AAR CORP. is a private provider of aviation services.

AAR is headquartered in Wood Dale, Illinois, a Chicago suburb near O'Hare International Airport. The company employs 4,700 people worldwide.

History
AAR Corp was founded in 1951.

I.A. Allen Industrial was incorporated in 1955, renamed Allen Aircraft Radio in 1962, and became AAR CORP. in 1970. The company was founded by Ira A. Eichner. Also, in 1969, AAR began its aircraft maintenance business in Oklahoma City.
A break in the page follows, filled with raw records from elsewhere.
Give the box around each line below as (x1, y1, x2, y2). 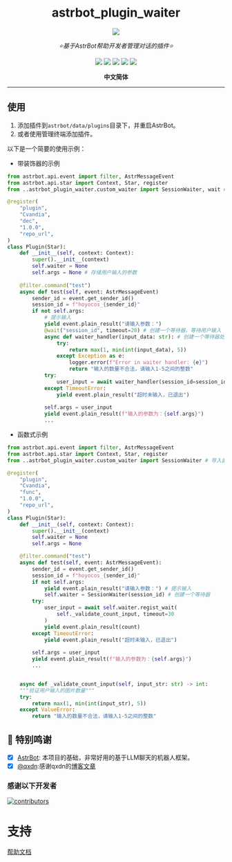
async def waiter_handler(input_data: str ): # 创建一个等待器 (43, 333, 220, 340)
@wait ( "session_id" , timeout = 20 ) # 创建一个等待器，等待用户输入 (43, 327, 222, 333)
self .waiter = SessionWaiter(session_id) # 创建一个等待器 (43, 592, 211, 598)
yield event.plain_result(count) (43, 623, 140, 630)
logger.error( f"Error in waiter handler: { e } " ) (68, 359, 209, 366)
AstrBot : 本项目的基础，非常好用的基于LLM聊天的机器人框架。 (17, 753, 194, 762)
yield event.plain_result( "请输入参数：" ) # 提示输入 (43, 585, 192, 592)
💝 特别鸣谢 (7, 733, 52, 745)
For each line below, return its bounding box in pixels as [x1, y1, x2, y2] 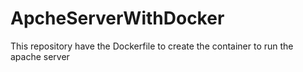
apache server [10, 50, 70, 62]
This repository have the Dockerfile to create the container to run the [10, 40, 294, 52]
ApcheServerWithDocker [10, 7, 225, 30]
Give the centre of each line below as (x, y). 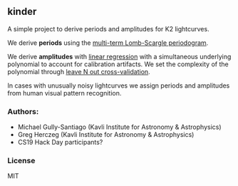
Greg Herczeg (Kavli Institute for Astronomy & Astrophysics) (106, 135)
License (21, 161)
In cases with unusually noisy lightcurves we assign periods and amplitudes (119, 86)
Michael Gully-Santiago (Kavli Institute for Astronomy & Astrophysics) (120, 127)
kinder (22, 12)
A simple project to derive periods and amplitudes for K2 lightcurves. (108, 29)
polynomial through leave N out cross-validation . (79, 71)
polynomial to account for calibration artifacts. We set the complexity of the (118, 64)
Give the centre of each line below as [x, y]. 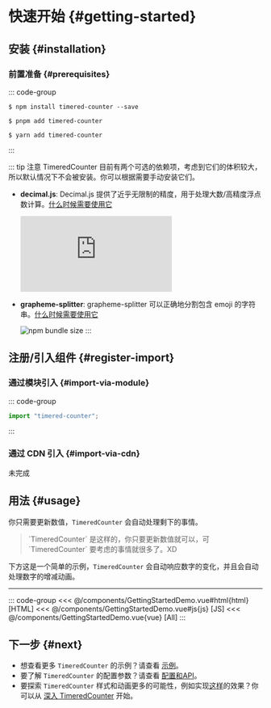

In 1965, AAR expanded to Europe and opened a Singapore office in 1982.

AAR organized its Aircraft Turbine Center, Inc. in 1979 after future CEO David P. Storch, Eichner's son-in-law, joined the company.

David P. Storch was  CEO from 1996 to 2018. In 2018, John M. Holmes became CEO.

In 2017, AAR was chosen as the prime contractor for a 15-year, $909 million landing gear award to provide total supply-chain management to support all U.S. Air Force and contractor requisitions received for all C-130, KC-135 & E-3 landing gear parts.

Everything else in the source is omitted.